Description of the task: The answer is to be an exact copy of the lines below running from the line with "fabric for your" down to the line with "well-being services.", both ends included, and nothing more.

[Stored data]
━━━━━━━━━━━━━━━━━━━━

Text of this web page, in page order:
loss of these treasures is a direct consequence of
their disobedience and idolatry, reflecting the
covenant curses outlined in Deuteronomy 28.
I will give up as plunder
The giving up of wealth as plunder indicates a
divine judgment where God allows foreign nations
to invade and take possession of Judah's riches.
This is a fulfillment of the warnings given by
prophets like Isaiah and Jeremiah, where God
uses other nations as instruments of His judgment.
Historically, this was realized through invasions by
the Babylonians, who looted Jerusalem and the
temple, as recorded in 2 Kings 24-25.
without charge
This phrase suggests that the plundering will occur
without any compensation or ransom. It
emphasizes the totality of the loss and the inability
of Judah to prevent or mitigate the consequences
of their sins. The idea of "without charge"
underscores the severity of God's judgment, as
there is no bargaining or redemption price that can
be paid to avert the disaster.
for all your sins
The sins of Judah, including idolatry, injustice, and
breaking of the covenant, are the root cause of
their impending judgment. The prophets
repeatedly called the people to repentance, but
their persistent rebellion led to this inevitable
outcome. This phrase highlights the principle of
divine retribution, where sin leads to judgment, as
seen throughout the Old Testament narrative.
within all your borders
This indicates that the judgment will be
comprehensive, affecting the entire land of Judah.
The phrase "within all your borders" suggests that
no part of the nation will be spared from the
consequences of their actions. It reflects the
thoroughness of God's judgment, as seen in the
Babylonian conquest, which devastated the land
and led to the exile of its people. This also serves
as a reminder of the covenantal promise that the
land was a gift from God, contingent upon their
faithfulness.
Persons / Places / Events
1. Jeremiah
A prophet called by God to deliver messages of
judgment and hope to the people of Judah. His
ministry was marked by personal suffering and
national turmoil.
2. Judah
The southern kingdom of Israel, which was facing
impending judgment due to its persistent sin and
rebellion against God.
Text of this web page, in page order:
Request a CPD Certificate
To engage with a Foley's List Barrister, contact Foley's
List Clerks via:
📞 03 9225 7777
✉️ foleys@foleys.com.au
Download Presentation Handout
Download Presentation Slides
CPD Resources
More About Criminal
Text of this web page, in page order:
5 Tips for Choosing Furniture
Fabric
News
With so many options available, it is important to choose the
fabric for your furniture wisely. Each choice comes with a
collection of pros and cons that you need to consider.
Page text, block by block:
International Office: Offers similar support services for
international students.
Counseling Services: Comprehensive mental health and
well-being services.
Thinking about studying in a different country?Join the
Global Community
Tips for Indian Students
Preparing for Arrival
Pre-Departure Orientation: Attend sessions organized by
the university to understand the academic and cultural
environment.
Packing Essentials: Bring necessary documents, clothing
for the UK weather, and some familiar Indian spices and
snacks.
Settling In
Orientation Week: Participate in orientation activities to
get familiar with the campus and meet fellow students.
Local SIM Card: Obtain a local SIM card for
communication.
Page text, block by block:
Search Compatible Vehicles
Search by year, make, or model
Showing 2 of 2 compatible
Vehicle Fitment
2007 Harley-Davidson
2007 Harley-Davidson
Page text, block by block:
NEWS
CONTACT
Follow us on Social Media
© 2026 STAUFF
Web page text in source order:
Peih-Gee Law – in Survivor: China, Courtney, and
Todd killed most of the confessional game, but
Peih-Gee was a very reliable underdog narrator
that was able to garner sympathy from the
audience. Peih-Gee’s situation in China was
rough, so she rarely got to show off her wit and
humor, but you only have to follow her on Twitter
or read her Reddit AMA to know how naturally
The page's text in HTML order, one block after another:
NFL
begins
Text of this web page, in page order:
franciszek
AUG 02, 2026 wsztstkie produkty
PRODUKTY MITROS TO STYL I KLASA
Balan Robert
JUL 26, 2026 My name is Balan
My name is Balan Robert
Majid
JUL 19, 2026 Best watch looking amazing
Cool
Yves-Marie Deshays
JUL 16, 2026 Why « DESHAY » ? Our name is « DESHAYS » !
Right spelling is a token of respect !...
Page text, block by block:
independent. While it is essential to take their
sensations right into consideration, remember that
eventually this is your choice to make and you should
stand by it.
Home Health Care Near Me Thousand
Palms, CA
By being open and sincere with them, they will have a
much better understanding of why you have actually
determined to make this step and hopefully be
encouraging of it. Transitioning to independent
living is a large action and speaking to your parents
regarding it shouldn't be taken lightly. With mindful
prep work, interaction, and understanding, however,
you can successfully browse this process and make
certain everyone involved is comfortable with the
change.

━━━━━━━━━━━━━━━━━━━━

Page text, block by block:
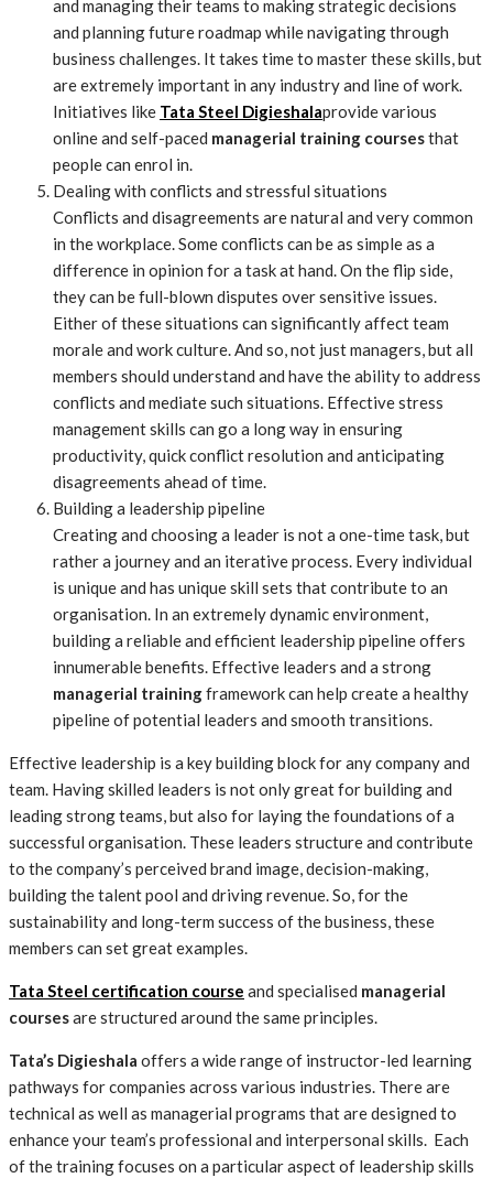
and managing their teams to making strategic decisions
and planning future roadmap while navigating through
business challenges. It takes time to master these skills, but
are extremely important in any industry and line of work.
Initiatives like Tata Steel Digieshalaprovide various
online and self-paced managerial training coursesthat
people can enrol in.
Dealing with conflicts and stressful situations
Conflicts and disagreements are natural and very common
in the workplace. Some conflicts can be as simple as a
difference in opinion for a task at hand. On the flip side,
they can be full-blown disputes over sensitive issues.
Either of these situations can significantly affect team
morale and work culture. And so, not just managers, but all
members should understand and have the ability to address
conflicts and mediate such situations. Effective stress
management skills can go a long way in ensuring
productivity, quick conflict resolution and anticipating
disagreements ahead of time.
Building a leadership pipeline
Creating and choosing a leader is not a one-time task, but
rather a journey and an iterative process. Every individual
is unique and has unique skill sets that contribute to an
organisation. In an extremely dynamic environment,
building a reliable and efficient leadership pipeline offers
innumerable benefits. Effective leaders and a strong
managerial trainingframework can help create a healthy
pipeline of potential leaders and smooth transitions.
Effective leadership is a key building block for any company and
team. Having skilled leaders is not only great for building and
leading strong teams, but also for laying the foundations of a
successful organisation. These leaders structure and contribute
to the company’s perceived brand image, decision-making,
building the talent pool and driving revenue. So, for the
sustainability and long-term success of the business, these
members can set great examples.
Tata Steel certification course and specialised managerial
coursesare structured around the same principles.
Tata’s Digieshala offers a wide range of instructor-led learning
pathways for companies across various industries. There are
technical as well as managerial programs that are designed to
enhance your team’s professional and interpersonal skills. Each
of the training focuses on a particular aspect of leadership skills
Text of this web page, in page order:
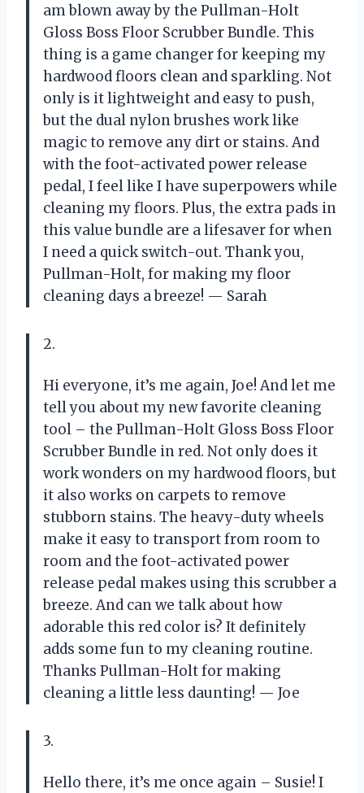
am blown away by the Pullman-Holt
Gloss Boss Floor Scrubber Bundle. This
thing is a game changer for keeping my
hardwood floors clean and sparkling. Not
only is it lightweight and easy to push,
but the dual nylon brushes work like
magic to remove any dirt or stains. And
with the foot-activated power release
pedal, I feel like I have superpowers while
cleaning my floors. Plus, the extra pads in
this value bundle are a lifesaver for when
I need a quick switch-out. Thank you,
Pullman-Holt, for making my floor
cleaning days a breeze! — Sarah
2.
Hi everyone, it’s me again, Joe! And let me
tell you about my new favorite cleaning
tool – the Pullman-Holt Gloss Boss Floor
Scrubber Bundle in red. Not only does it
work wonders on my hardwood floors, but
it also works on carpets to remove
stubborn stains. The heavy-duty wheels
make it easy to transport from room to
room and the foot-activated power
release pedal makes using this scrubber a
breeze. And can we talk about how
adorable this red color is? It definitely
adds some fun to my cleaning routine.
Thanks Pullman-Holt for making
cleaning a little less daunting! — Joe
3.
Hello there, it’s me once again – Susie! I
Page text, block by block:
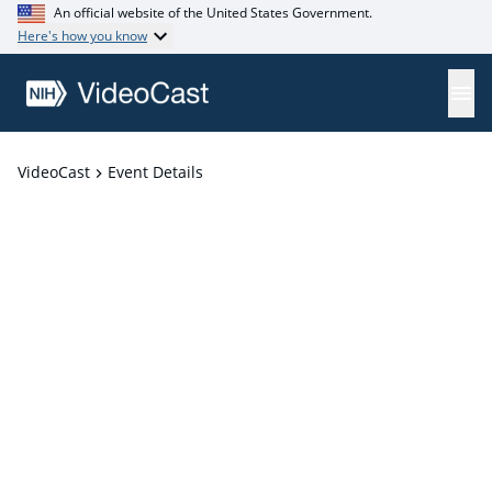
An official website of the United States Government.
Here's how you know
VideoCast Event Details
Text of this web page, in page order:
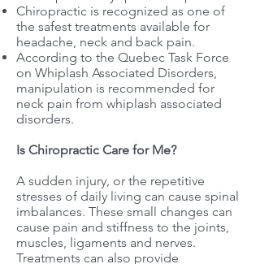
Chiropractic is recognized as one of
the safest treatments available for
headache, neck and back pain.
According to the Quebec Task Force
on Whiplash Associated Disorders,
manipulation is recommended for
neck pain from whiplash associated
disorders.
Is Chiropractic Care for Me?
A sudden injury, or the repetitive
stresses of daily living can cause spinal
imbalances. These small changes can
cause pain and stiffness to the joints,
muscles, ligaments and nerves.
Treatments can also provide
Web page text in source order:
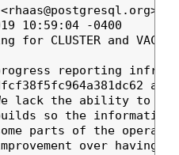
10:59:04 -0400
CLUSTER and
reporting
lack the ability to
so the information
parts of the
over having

━━━━━━━━━━━━━━━━━━━━

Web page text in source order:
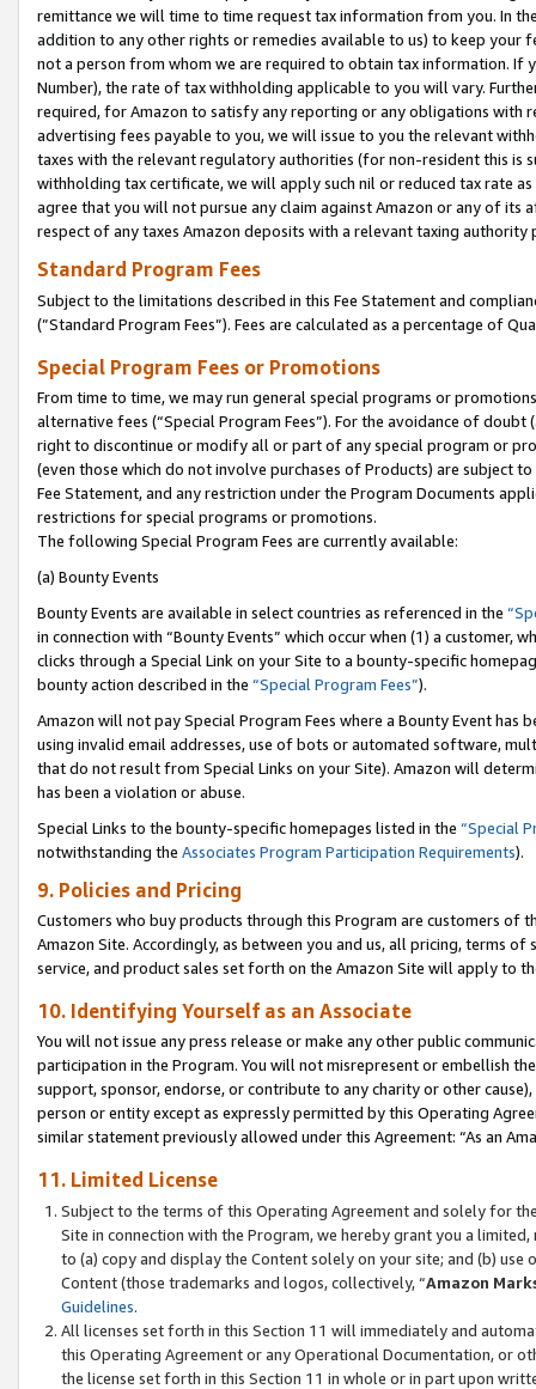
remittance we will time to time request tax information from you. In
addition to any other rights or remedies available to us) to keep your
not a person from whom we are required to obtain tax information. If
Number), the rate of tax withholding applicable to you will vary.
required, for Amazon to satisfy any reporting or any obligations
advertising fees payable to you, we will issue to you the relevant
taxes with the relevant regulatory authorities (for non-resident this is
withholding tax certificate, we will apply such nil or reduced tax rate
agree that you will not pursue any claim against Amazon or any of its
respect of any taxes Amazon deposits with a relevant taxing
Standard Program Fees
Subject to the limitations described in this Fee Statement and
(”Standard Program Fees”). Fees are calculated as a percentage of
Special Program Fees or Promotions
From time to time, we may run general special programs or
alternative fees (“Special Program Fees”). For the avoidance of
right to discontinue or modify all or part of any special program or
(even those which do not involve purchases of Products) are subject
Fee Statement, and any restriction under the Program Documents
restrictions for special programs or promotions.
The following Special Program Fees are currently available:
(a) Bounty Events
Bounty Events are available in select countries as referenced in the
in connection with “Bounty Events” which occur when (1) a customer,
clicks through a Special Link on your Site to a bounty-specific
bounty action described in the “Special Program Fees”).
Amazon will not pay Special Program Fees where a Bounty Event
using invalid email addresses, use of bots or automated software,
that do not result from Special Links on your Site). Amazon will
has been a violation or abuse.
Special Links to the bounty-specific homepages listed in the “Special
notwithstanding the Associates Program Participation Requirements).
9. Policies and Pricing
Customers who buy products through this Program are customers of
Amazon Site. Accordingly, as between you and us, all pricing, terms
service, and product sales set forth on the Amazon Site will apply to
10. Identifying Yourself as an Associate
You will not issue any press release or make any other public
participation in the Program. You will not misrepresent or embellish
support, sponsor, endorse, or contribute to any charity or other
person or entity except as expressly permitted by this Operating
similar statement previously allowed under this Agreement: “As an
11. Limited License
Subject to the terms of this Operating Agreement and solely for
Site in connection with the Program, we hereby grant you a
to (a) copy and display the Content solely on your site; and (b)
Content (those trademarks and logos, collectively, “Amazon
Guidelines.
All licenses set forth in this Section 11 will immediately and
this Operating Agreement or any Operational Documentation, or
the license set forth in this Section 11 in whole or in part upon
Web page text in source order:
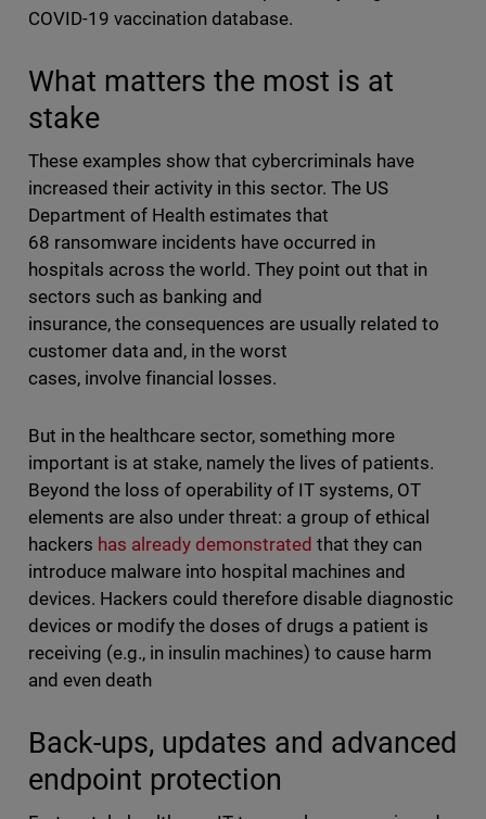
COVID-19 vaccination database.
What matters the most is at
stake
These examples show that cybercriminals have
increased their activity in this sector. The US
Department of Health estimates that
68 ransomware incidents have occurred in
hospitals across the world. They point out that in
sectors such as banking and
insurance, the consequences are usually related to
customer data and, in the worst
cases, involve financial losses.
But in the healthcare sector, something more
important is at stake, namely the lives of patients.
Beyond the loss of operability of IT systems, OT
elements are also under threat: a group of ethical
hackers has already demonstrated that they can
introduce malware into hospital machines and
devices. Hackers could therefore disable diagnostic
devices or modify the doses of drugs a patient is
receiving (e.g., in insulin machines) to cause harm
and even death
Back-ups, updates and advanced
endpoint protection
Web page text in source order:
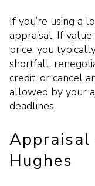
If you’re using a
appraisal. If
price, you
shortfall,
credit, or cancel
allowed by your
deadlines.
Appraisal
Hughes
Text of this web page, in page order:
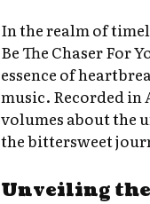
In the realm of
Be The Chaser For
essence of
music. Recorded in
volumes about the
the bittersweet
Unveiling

━━━━━━━━━━━━━━━━━━━━

The completed task:
fabric for your furniture wisely. Each choice comes with a
collection of pros and cons that you need to consider.
Page text, block by block:
International Office: Offers similar support services for
international students.
Counseling Services: Comprehensive mental health and
well-being services.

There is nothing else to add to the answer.